Шарлотта рассказывала мне, что при первой встрече с мистером Теккереем никак не могла решить, всерьез он говорит или шутит, и потому, как ей кажется, совершенно неправильно поняла его вопрос, сделанный в тот момент, когда джентльмены входили в гостиную. Он спросил ее, «постигла ли она тайну их сигар»? Она поняла вопрос буквально и высказалась соответственно, однако минуту спустя по улыбкам сразу на нескольких лицах поняла, что он намекал на одно место в «Джейн Эйр». Хозяева дома, в котором она гостила, решили показать ей достопримечательности Лондона. В день, который был отведен для этих приятных экскурсий, в «Таймс» вышла злая рецензия на «Шерли»255. Мисс Бронте слышала, что ее книга будет упомянута в этом номере, и догадалась о существовании какой-то особой причины, по которой хозяева дома не положили газету на обычное место. Шарлотта открыто выразила свое предположение. Миссис Смит сразу же подтвердила справедливость догадки и заметила, что лучше сначала сделать все намеченное на этот день, а уже потом прочесть рецензию. Однако мисс Бронте, не меняя спокойного тона, настояла на том, чтобы ей позволили заглянуть в газету. Миссис Смит дала ей номер и, пока Шарлотта читала, старалась не смотреть ей в лицо (которое та, впрочем, прятала за большими листами газеты). Однако вскоре миссис Смит услышала сдавленные рыдания и увидела, что на колени мисс Бронте падают слезы. Первое замечание, сделанное Шарлоттой после чтения, выражало ее опасение, что такая свирепая статья может воспрепятствовать продажам книги и тем самым повредить интересам издателей. Даже задетая за живое, она думала в первую очередь о других. Позднее (я полагаю, вечером того же дня) приехал мистер Теккерей. Шарлотта, по ее словам, заподозрила, что он пришел посмотреть, как она перенесла нападение на «Шерли». Однако она сохраняла полное самообладание и беседовала с ним очень спокойно. Он получил ответ только тогда, когда прямо спросил, читала ли мисс Бронте статью в «Таймс».

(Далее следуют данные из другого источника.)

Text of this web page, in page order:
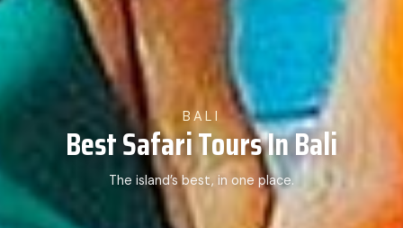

Она молча согласилась с признанием себя автором «Джейн Эйр», поскольку находила теперь некоторые преимущества в отказе от псевдонима. Одним из следствий этого было знакомство с мисс Мартино256. Шарлотта отправила ей только что вышедший из печати роман в сопровождении любопытной записки: Каррер Белл дарил мисс Мартино экземпляр «Шерли» в знак благодарности за удовольствие, полученное от ее сочинений, особенно «Оленьего ручья»257, который, по его мнению, представляет собой – и т. д. В ответном письме мисс Мартино поблагодарила за письмо и экземпляр романа – на конверте был указан адрес ее друзей. И когда неделю или две спустя мисс Бронте поняла, насколько близко от дома мистера Смита живет ее корреспондентка, она послала мисс Мартино, от лица Каррера Белла, предложение посетить ее. Было назначено время – воскресенье (десятого числа258) в шесть вечера. Друзья мисс Мартино пригласили неизвестного им Каррера Белла на ранний чай. Они не знали, кто носит это имя, мужчина или женщина, и строили догадки о поле, возрасте и внешности будущего гостя. Мисс Мартино выразила свое мнение довольно ясно, начав ответ на упомянутое выше послание, подписанное мужским именем, со слова «сударыня». Однако адрес на конверте гласил: «Карреру Беллу, эсквайру». После каждого звонка собравшиеся дружно оборачивались к двери. Вошел некто незнакомый (джентльмен, я полагаю), и на секунду все решили, что это и есть Каррер Белл и что он и вправду «эсквайр». Он побыл совсем недолго и ушел. Раздался еще один звонок.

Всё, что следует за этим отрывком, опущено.